At the beginning of 2007, a group of 24 women mainly casual labourers came together to save their meager earnings through a ‘merry-go-round’ scheme, an informal mode of banking common with groups of rural women across Africa where members contribute an agreed fund regularly, which they lend to each other. Koptegei Widows Group remained dormant as the women, who earned little from working as farm labourers, lacked meaningful resources to save.
“Although we live in a district which has a potential to produce 30,000 tonnes of maize, lack of capital and skill always held us back from starting any income generating farming activities on our farms”, confessed Christine Chebii Ngogi, the leader of the group at the beginning of 2009.
The breakthrough for the Koptigei Widows Group came when Alliance for a Green Revolution in Africa, AGRA, an international organization that works to assist small scale farmers market their produce, partnered with the Cereal Growers Association (CGA), through the Purchase for Progress (P4P) initiative from the World Food Program.
P4P is designed to use the huge purchasing power of the WFP, which buys thousands of tonnes of maize every week for its hunger-alleviation projects, as a way of transforming the livelihoods of smallscale farmers – through buying the WFP maize directly from smallholders.
At the same time as P4P began working in the women’s district of Transmara in the South Rift valley, Equity Bank also arrived.
Since most of the women were illiterate, P4P first trained the group in quality control, food storage and handling, and basic warehouse management. The women also borrowed equipment like temporary warehouses (wiikhalls), tarpaulins, weigh scales, stitching machines, and a generator.
CGA linked the group to Equity Bank under Kilimo Biashara, another AGRA grantee, to help them access credit and facilitate their trading activities.
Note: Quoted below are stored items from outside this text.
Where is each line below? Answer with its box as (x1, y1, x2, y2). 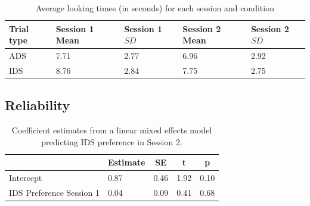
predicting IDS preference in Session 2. (41, 135, 182, 148)
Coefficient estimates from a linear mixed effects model (11, 124, 212, 136)
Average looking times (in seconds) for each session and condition (36, 2, 274, 14)
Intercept (9, 171, 42, 184)
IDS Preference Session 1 (9, 186, 100, 199)
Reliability (5, 96, 70, 114)
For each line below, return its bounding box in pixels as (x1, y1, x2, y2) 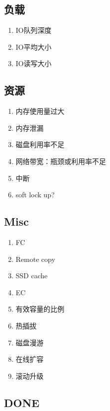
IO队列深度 (15, 25, 52, 35)
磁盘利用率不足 (15, 139, 64, 150)
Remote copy (15, 253, 55, 264)
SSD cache (15, 270, 48, 281)
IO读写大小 (15, 58, 52, 69)
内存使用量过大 (15, 106, 64, 116)
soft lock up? (15, 189, 55, 200)
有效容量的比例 (15, 304, 64, 314)
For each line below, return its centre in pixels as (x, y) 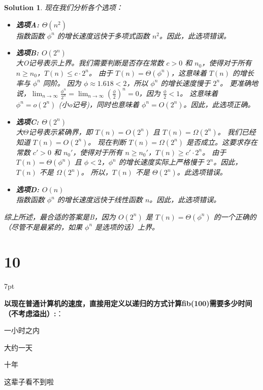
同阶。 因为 (62, 83)
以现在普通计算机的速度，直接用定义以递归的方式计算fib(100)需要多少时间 (128, 303)
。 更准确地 (239, 83)
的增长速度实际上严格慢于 (161, 162)
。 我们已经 (237, 131)
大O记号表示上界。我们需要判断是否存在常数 (90, 63)
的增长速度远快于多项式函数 (103, 35)
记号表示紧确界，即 (61, 131)
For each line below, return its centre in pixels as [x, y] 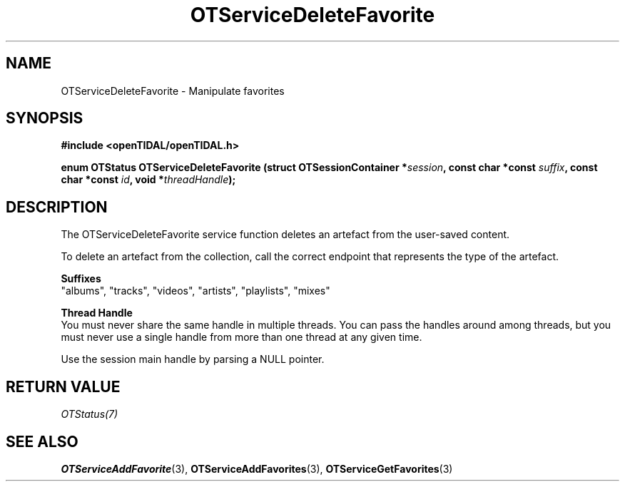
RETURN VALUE [63, 386]
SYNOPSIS [45, 118]
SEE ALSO [42, 441]
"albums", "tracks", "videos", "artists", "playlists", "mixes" [195, 291]
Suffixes [81, 279]
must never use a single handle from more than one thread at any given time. [242, 337]
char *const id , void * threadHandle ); [148, 180]
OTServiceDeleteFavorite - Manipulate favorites [173, 91]
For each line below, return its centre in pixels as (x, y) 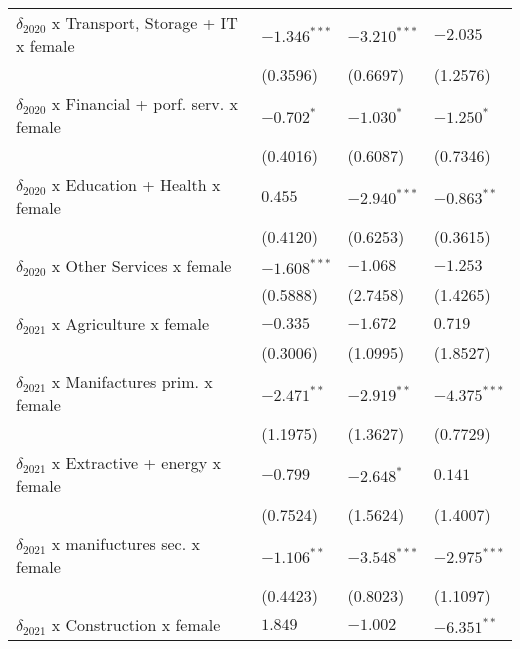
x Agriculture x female (130, 323)
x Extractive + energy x (136, 462)
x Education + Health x (136, 184)
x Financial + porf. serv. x (144, 103)
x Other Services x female (141, 265)
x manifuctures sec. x (125, 543)
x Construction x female (136, 624)
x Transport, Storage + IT (144, 22)
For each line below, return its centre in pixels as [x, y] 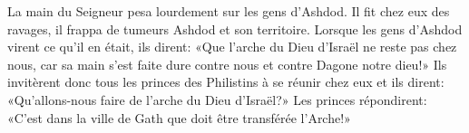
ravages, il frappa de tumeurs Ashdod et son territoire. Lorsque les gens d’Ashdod [235, 28]
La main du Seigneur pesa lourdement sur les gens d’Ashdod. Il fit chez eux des [229, 11]
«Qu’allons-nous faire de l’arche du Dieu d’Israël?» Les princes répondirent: [217, 99]
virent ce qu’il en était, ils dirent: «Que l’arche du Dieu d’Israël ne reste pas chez [232, 47]
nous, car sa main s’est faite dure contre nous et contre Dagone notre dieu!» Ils [227, 64]
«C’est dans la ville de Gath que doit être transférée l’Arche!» [179, 117]
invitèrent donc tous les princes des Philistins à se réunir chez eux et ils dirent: [226, 82]
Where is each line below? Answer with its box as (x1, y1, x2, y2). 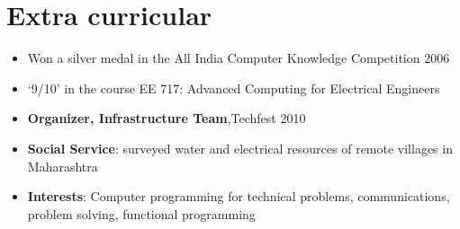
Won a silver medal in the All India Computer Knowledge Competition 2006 (27, 48, 450, 67)
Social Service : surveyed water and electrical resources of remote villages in (27, 138, 453, 157)
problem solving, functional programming (27, 204, 256, 223)
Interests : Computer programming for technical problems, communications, (27, 187, 450, 206)
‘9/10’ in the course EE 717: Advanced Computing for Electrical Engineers (27, 78, 440, 97)
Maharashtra (27, 156, 98, 175)
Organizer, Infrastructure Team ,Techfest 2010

The bank provided them with small loans at preferential rates to buy seeds and fertilizers.
P4P then trained them in post harvest handling (aspects of quality, grading, weighing, bulking and storage), book keeping, collective marketing and the tendering processes of the WFP and how to access and use market information from e-services such as the Regional Trade Intelligence Network (RATIN) to know “who wants, what, where”. This helped them price their maize.
With the training and financial backing, the group participated in a competitive WFP P4P tender targeted at smallholder farmers who can match the stringent high quality standards of WFP and deliver to contract terms. Koptigei Windows Group won a tender to deliver 250 tonnes worth Sh6m.
The program has raised the living standards of the women, most of who were victims of the 2007 post-election chaos.
Miriam Chemboi, a beneficiary of the program, has got her two sons back to University after they dropped out in their first year, when the widowed Chemboi could hardly get money to sustain the family’s basic needs.
“This is the best thing to have ever happened to me. Before we could get assisted by the WFP, middlemen would buy our maize at a pathetically low price, but we had no choice. Now look at me. My two sons are now in their final years pursuing good degrees,” she says. Her sons are studying aeronautical engineering and computer science at the University of Nairobi.
Due to the demand for the maize from WFP, which is mainly given as relief to calamity stricken areas, the women have already bought land in other areas of Transmara district, where they now grow maize to increase their supply to WFP.
WFP hopes that by 2013, at least half a million smallholder farmers, mostly women, will have increased and improved their agricultural production and earnings under the P4P program.